──────── Task material
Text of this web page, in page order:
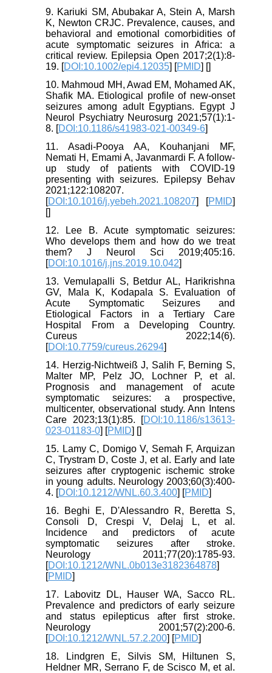
9. Kariuki SM, Abubakar A, Stein A, Marsh
K, Newton CRJC. Prevalence, causes, and
behavioral and emotional comorbidities of
acute symptomatic seizures in Africa: a
critical review. Epilepsia Open 2017;2(1):8-
19. [DOI:10.1002/epi4.12035] [PMID] []
10. Mahmoud MH, Awad EM, Mohamed AK,
Shafik MA. Etiological profile of new-onset
seizures among adult Egyptians. Egypt J
Neurol Psychiatry Neurosurg 2021;57(1):1-
8. [DOI:10.1186/s41983-021-00349-6]
11. Asadi-Pooya AA, Kouhanjani MF,
Nemati H, Emami A, Javanmardi F. A follow-
up study of patients with COVID-19
presenting with seizures. Epilepsy Behav
2021;122:108207.
[DOI:10.1016/j.yebeh.2021.108207] [PMID]
[]
12. Lee B. Acute symptomatic seizures:
Who develops them and how do we treat
them? J Neurol Sci 2019;405:16.
[DOI:10.1016/j.jns.2019.10.042]
13. Vemulapalli S, Betdur AL, Harikrishna
GV, Mala K, Kodapala S. Evaluation of
Acute Symptomatic Seizures and
Etiological Factors in a Tertiary Care
Hospital From a Developing Country.
Cureus 2022;14(6).
[DOI:10.7759/cureus.26294]
14. Herzig-Nichtweiß J, Salih F, Berning S,
Malter MP, Pelz JO, Lochner P, et al.
Prognosis and management of acute
symptomatic seizures: a prospective,
multicenter, observational study. Ann Intens
Care 2023;13(1):85. [DOI:10.1186/s13613-
023-01183-0] [PMID] []
15. Lamy C, Domigo V, Semah F, Arquizan
C, Trystram D, Coste J, et al. Early and late
seizures after cryptogenic ischemic stroke
in young adults. Neurology 2003;60(3):400-
4. [DOI:10.1212/WNL.60.3.400] [PMID]
16. Beghi E, D'Alessandro R, Beretta S,
Consoli D, Crespi V, Delaj L, et al.
Incidence and predictors of acute
symptomatic seizures after stroke.
Neurology 2011;77(20):1785-93.
[DOI:10.1212/WNL.0b013e3182364878]
[PMID]
17. Labovitz DL, Hauser WA, Sacco RL.
Prevalence and predictors of early seizure
and status epilepticus after first stroke.
Neurology 2001;57(2):200-6.
[DOI:10.1212/WNL.57.2.200] [PMID]
18. Lindgren E, Silvis SM, Hiltunen S,
Heldner MR, Serrano F, de Scisco M, et al.
────────────────
### [Task details]
Print nothing but the lines from the line with "Cureus 2022;14(6)." to the last line of the records above. Both of those lines count.

### [Result of the exercise]
Cureus 2022;14(6).
[DOI:10.7759/cureus.26294]
14. Herzig-Nichtweiß J, Salih F, Berning S,
Malter MP, Pelz JO, Lochner P, et al.
Prognosis and management of acute
symptomatic seizures: a prospective,
multicenter, observational study. Ann Intens
Care 2023;13(1):85. [DOI:10.1186/s13613-
023-01183-0] [PMID] []
15. Lamy C, Domigo V, Semah F, Arquizan
C, Trystram D, Coste J, et al. Early and late
seizures after cryptogenic ischemic stroke
in young adults. Neurology 2003;60(3):400-
4. [DOI:10.1212/WNL.60.3.400] [PMID]
16. Beghi E, D'Alessandro R, Beretta S,
Consoli D, Crespi V, Delaj L, et al.
Incidence and predictors of acute
symptomatic seizures after stroke.
Neurology 2011;77(20):1785-93.
[DOI:10.1212/WNL.0b013e3182364878]
[PMID]
17. Labovitz DL, Hauser WA, Sacco RL.
Prevalence and predictors of early seizure
and status epilepticus after first stroke.
Neurology 2001;57(2):200-6.
[DOI:10.1212/WNL.57.2.200] [PMID]
18. Lindgren E, Silvis SM, Hiltunen S,
Heldner MR, Serrano F, de Scisco M, et al.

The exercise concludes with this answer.